TBK’nun geçici 1. Maddesi; “Konut kiraları bakımından bu maddenin yürürlüğe girdiği tarih ilâ 1/7/2023
(bu tarih dahil) tarihleri arasında yenilenen kira dönemlerinde uygulanacak kira bedeline ilişkin
anlaşmalar, bir önceki kira yılına ait kira bedelinin yüzde yirmi beşini geçmemek koşuluyla geçerlidir.
Bir önceki kira yılının tüketici fiyat endeksindeki oniki aylık ortalamalara göre değişim oranının yüzde
yirmi beşin altında kalması halinde değişim oranı geçerlidir. Bu degişim 8 kural, bir yıldan daha uzun
süreli kira sözleşmelerinde de uygulanır. Bu oranları geçecek şekilde yapılan sözleşmeler, fazla miktar
yönünden geçersizdir. Bu fıkra hükmü, 344 üncü maddenin ikinci fıkrası uyarınca hâkim tarafından
verilecek kararlar bakımından da uygulanır.” şeklinde düzenlenmiştir.

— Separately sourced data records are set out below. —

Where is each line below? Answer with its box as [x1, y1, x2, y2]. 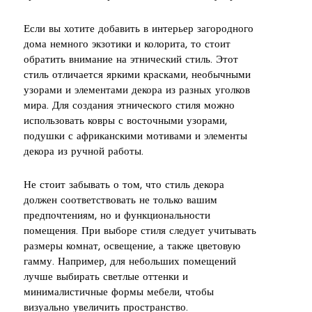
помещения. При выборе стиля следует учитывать [24, 226, 256, 237]
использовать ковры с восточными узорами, [24, 116, 227, 127]
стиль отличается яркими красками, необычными [24, 70, 251, 81]
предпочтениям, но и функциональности [24, 210, 210, 221]
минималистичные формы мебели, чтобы [24, 287, 214, 298]
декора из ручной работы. [24, 146, 143, 157]
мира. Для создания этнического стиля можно [24, 100, 235, 111]
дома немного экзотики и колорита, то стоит [24, 39, 231, 50]
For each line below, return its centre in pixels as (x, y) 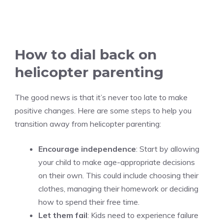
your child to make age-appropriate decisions (117, 162)
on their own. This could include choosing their (118, 176)
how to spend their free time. (89, 202)
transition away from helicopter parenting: (88, 124)
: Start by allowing (168, 149)
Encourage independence (87, 149)
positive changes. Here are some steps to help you (103, 111)
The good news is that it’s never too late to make (101, 97)
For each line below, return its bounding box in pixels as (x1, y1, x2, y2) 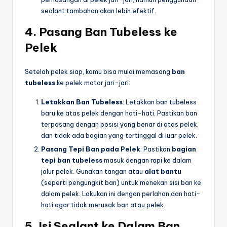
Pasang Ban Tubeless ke (39, 25, 177, 40)
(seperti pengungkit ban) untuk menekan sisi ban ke (41, 178, 201, 187)
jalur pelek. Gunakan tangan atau (41, 167, 144, 176)
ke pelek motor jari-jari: (55, 79, 130, 87)
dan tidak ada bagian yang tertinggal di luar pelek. (41, 131, 197, 140)
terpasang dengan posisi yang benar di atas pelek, (41, 120, 199, 129)
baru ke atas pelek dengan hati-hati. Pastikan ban (41, 109, 197, 118)
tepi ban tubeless (41, 156, 102, 165)
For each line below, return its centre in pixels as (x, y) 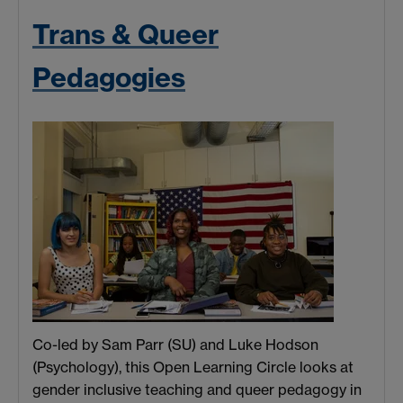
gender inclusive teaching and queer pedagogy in (197, 389)
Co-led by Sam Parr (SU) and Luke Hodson (175, 344)
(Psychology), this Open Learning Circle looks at (193, 367)
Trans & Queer (125, 35)
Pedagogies (109, 78)
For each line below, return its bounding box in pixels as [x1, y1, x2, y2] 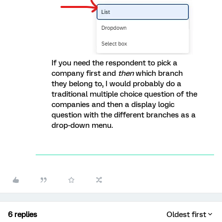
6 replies [8, 210, 37, 219]
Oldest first [166, 210, 206, 219]
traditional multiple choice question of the [52, 90, 197, 99]
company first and [52, 69, 118, 78]
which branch [134, 69, 183, 78]
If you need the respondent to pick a [52, 58, 177, 67]
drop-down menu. [52, 121, 113, 130]
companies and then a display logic [52, 100, 174, 109]
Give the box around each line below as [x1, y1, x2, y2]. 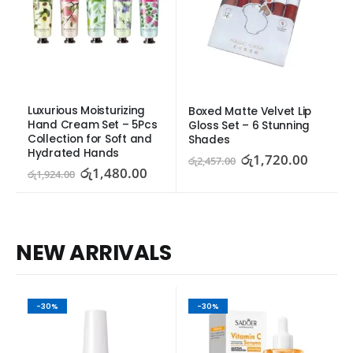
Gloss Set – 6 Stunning [188, 118, 310, 134]
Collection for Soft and [28, 132, 152, 147]
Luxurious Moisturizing [28, 103, 145, 119]
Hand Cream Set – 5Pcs [28, 117, 158, 133]
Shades [188, 132, 230, 148]
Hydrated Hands [28, 146, 120, 162]
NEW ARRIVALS [16, 237, 171, 267]
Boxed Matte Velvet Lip [188, 104, 311, 120]
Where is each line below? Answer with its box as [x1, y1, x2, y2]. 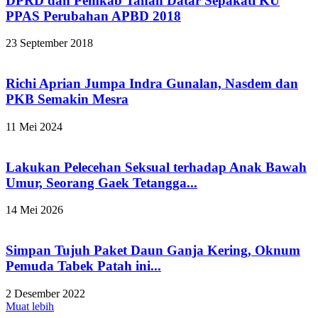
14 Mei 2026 [6, 204, 63, 216]
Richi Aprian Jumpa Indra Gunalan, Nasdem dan [6, 76, 298, 92]
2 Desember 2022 [6, 287, 85, 300]
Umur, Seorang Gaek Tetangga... [6, 175, 197, 190]
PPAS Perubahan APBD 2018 [6, 8, 181, 23]
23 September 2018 [6, 37, 93, 50]
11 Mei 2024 [6, 120, 62, 133]
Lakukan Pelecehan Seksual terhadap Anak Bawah [6, 159, 307, 175]
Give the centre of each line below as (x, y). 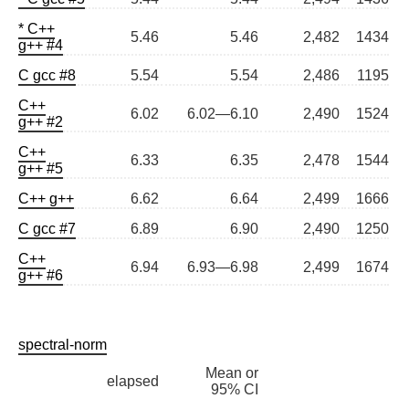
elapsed (133, 382)
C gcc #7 (47, 229)
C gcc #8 (47, 76)
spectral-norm (63, 345)
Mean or (232, 373)
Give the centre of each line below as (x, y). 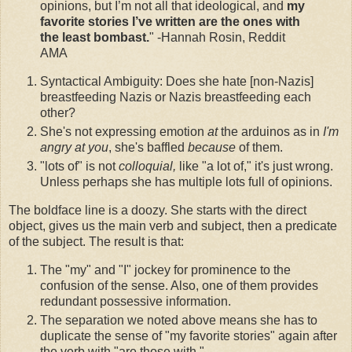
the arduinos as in (270, 131)
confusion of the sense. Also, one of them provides (179, 285)
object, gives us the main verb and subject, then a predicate (173, 225)
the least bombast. (95, 38)
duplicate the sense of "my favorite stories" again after (189, 335)
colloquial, (149, 166)
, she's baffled (148, 147)
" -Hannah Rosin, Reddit (217, 38)

TBK’nun geçici 2. Maddesi; “Konut kiraları bakımından 2/7/2023 ila 1/7/2024 (bu tarihler dâhil) tarihleri
arasında yenilenen kira dönemlerinde uygulanacak kira bedeline ilişkin anlaşmalar, bir önceki kira yılına
ait kira bedelinin yüzde yirmi beşini geçmemek koşuluyla geçerlidir. Bir önceki kira yılının tüketici fiyat
endeksindeki oniki aylık ortalamalara göre değişim oranının yüzde yirmi beşin altında kalması halinde
değişim oranı geçerlidir. Bu kural, bir yıldan daha uzun süreli kira sözleşmelerinde de uygulanır. Bu
oranları geçecek şekilde yapılan sözleşmeler, fazla miktar yönünden geçersizdir. Bu fıkra hükmü, 344
üncü maddenin ikinci fıkrası uyarınca hâkim tarafından verilecek kararlar bakımından da uygulanır.”
şeklinde düzenlenmiştir.
Sözleşme serbestisi kapsamında kiracı ve kiraya veren yeni dönem için her zaman sözleşme
koşullarında değişiklik yapabilirler. TBK’ya eklenen geçici maddeler ile %25 oranında artış sınırı kiracı
lehine yapılan bir düzenleme olup, kiracının bunu aşan nitelikteki kira artış oranını kabul etmemesi
ile hüküm doğurmayacaktır. Ancak kiracının rızası ile sözleşmedeki yeni kira bedelinin düzenlenmesi
kapsamında ödediği fazla miktardaki kira bedelleri bu sınırlamaya tabi olmadığı gibi kiracı tarafından
irade fesadına uğradığına dair bir iddia ve ispat da bulunmadığından talebi TMK’nun 2.maddesinde yer
alan dürüstlük kuralına aykırıdır. Bu nedenle Mahkemece verilen kararda usul ve yasaya aykırı yön yoktur.
Açıklanan nedenlerle davacının istinaf kanun yolu başvurusunun esastan reddine karar verilmiştir.
KARAR: Gerekçesi yukarıda izah edildiği üzere;
Davacının istinaf kanun yolu başvurusunun 6100 sayılı Hukuk Muhakemeleri Kanununun 353/b-1
maddesi uyarınca ESASTAN REDDİNE,
Alınması gerekli xxx TL harçtan peşin alınan xxx TL harcın mahsubu ile bakiye xxx TL istinaf karar
harcının istinaf eden taraftan tahsili ile hazineye irat kaydına,
İstinaf gider avansı fazlalığı bulunması halinde yatırana iadesine,
Kararın ilk derece mahkemesince taraflara tebliğine,
Dair, dosya üzerinden yapılan inceleme sonucunda HMK’nun 362/1-b maddesi uyarınca kesin olarak
27/06/2025 günü oy birliği ile, karar verildi.